> [Entries shown]

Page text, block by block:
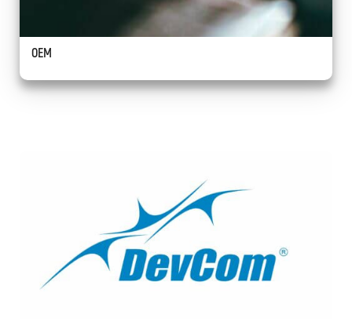
OEM
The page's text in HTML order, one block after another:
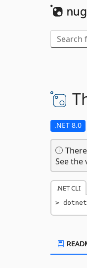
.NET 8.0
See the
.NET CLI
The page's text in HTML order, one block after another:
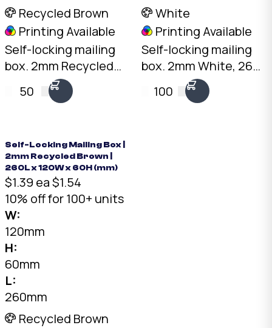
Recycled Brown
Printing Available
Self-locking mailing
box. 2mm Recycled
Brown, 210 x 120 x
60mm. No tape
210-120-60-Brown.
50
White
Printing Available
Self-locking mailing
box. 2mm White, 260
x 120 x 60mm. No tape
needed. Flat-packed
100
Self-Locking Mailing Box |
2mm Recycled Brown |
260L x 120W x 60H (mm)
$1.39 ea$1.54
10% off for 100+ units
W:
120mm
H:
60mm
L:
260mm
Recycled Brown
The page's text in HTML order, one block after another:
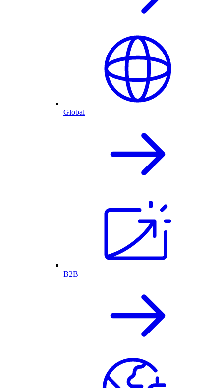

> [Task item]
Please return each line of the listing exactly as written, excluding the images.

> [Answer for the task]
Page text, block by block:
OEM
The page's text in HTML order, one block after another:
.NET 8.0
See the
.NET CLI
The page's text in HTML order, one block after another:
Recycled Brown
Printing Available
Self-locking mailing
box. 2mm Recycled
Brown, 210 x 120 x
60mm. No tape
210-120-60-Brown.
50
White
Printing Available
Self-locking mailing
box. 2mm White, 260
x 120 x 60mm. No tape
needed. Flat-packed
100
Self-Locking Mailing Box |
2mm Recycled Brown |
260L x 120W x 60H (mm)
$1.39 ea$1.54
10% off for 100+ units
W:
120mm
H:
60mm
L:
260mm
Recycled Brown
The page's text in HTML order, one block after another:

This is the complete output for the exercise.